Na reta final de sua trajetória terrena como Bispo de Roma que veio quase do
fim do mundo, ele será coroado não pelos poderosos, mas pelos pobres, pelos
migrantes, pelos sem-teto, pelos marginalizados que foram colocados no centro
de tantas páginas de seu magistério e que estão no centro de cada página do Evangelho.
Já as palavras pronunciadas na manhã da
Segunda-feira do Anjo pelo cardeal camerlengo Kevin Joseph Farrell para
anunciar a morte inesperada do Papa Francisco haviam sublinhado essa pedra
angular de seu ensinamento: “Ele nos ensinou a viver os valores do Evangelho
com fidelidade, coragem e amor universal, especialmente em favor dos mais
pobres e marginalizados”. “Como eu gostaria de uma Igreja pobre e para os
pobres”, disse ele no início de seu pontificado. “Para a Igreja, a opção pelos
pobres é uma categoria teológica antes de ser cultural, sociológica, política
ou filosófica. Deus lhes concede “sua primeira misericórdia”. Essa preferência
divina tem consequências na vida de fé de todos os cristãos, que são chamados a
ter “os mesmos sentimentos de Jesus”, escreveu ele na exortação apostólica
“Evangelii gaudium”, um documento que ainda não compreendemos plenamente e que
marcou o curso de seu ministério como Sucessor de Pedro.

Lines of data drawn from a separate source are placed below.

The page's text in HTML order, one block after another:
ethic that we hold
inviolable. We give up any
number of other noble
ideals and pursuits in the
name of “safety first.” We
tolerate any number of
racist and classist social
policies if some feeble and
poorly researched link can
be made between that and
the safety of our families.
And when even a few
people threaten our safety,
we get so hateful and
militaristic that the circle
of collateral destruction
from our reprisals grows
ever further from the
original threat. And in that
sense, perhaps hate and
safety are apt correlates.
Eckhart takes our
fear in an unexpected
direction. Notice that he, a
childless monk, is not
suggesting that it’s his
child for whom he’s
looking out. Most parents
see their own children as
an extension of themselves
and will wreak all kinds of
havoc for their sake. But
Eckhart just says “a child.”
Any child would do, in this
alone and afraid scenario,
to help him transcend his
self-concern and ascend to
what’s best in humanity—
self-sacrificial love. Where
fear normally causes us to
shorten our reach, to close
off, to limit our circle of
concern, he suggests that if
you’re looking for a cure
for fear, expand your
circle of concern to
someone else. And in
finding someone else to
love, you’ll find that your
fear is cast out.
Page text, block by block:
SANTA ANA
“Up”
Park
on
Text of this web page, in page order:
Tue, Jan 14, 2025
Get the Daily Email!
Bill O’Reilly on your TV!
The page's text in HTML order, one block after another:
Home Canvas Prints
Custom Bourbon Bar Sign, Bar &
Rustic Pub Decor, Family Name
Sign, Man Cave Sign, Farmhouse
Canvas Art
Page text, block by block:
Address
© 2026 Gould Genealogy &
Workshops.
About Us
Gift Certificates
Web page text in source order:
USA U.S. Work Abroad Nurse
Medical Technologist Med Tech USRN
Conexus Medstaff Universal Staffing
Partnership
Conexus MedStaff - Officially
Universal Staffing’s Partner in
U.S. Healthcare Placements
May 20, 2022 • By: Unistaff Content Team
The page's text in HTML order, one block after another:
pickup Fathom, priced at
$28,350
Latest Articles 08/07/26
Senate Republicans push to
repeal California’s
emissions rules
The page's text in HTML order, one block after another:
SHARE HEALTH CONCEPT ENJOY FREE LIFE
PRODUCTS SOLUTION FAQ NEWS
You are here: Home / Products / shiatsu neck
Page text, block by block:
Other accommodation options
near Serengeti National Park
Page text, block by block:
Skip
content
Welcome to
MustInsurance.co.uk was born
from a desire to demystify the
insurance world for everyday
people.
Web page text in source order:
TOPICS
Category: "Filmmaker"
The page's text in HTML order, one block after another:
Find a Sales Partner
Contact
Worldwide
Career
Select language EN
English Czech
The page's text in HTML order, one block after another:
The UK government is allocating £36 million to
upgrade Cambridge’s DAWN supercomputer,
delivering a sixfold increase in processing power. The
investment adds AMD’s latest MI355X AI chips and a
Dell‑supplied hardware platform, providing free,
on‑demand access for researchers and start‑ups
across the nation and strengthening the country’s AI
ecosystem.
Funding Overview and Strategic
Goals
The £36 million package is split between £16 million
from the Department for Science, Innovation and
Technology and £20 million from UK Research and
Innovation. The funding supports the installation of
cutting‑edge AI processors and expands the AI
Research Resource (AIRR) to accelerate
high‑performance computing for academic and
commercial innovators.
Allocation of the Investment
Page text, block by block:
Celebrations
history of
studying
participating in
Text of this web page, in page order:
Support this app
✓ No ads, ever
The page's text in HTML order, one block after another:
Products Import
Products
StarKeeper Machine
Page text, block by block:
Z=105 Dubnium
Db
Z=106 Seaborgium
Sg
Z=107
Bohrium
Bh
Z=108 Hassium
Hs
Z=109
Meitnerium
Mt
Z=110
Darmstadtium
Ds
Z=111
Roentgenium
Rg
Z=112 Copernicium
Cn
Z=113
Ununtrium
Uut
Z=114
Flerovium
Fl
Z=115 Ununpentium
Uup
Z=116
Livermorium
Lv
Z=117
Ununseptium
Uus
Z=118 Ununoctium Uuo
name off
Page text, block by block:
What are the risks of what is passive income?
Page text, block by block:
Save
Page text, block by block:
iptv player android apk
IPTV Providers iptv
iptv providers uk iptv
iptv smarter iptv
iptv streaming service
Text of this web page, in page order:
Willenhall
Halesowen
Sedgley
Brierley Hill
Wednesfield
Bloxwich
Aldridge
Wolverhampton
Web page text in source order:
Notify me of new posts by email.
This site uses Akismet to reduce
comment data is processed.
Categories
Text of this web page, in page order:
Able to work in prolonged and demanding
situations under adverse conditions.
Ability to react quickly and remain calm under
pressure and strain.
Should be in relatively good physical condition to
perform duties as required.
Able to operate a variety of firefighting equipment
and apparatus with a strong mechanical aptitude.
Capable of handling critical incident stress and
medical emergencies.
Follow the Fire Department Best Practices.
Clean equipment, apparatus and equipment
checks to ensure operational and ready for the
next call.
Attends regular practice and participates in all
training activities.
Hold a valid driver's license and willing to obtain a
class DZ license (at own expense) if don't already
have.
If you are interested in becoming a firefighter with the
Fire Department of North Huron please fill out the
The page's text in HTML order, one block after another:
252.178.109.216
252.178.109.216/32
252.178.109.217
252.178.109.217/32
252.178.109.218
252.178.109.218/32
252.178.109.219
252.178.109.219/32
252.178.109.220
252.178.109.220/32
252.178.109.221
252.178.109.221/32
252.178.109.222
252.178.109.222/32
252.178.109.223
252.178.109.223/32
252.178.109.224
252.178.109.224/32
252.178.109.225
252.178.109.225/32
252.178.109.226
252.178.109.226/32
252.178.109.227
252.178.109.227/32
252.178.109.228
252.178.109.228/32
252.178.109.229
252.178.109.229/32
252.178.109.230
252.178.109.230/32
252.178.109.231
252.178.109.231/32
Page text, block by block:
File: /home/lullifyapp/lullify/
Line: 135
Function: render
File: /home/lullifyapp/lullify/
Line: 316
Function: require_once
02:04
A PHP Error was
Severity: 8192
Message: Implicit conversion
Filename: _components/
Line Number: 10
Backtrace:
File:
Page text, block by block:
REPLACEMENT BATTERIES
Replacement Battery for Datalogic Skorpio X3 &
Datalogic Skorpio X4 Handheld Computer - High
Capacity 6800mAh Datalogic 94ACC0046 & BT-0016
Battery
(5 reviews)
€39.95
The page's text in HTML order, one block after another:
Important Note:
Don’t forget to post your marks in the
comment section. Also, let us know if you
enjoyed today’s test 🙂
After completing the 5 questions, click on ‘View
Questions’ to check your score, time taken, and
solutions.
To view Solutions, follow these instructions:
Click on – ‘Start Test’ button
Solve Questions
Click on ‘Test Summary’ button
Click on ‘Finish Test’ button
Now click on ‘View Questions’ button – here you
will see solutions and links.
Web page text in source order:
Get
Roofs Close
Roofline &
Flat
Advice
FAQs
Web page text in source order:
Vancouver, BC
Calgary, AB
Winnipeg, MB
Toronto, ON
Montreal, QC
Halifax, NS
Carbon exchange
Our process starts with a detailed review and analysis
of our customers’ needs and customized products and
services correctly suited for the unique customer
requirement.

Palavras que sempre foram acompanhadas de gestos e
escolhas concretas. O primeiro Papa a escolher o nome do Santo de Assis se
inseriu na esteira dos ensinamentos de seus predecessores, como os de São João
XXIII, que, um mês antes de abrir o Concílio Ecumênico Vaticano II, havia dito:
“A Igreja se apresenta como é e quer ser, como a Igreja de todos, e
particularmente a Igreja dos pobres”. Esse magistério de palavras e gestos,
para o primeiro Papa sul-americano, teve sua origem no Evangelho e nos ensinamentos
dos primeiros Padres da Igreja. Como Santo Ambrósio, que disse: “Não é de suas
posses que você faz uma doação aos pobres; você não faz mais do que dar a eles
o que lhes pertence. Pois é aquilo que é dado em comum para o uso de todos,
aquilo que você anexa. A terra é dada a todos, e não apenas aos ricos”.
Graças a essas palavras, São Paulo VI pôde afirmar
em sua encíclica “Populorum Progressio” que a propriedade privada não constitui
um direito incondicional e absoluto para ninguém, e que ninguém está autorizado
a reservar para seu uso exclusivo o que excede sua necessidade, quando outros
não têm o necessário. Ou como São João Crisóstomo que, em uma famosa homilia,
disse: “Você quer honrar o corpo de Cristo? Não permita que ele seja objeto de
desprezo em seus membros, isto é, nos pobres, privados de roupas para se
cobrirem. Não honrem a Cristo aqui na igreja com panos de seda, enquanto lá
fora vocês o negligenciam quando ele sofre com o frio e a nudez. Aquele que
disse: Este é o meu Corpo, disse também: Vistes-me com fome e não me destes de
comer”.
Longe de leituras ideológicas, a Igreja não tem
interesses políticos a defender quando pede a superação do que Francisco chamou
de “globalização da indiferença”. Movido apenas pelas palavras do Evangelho,
sustentado pela tradição dos Padres da Igreja, o Papa nos convidou a voltar
nosso olhar para os “últimos” prediletos de Jesus. Esses “últimos” que hoje o
acompanharão com seu abraço na última etapa.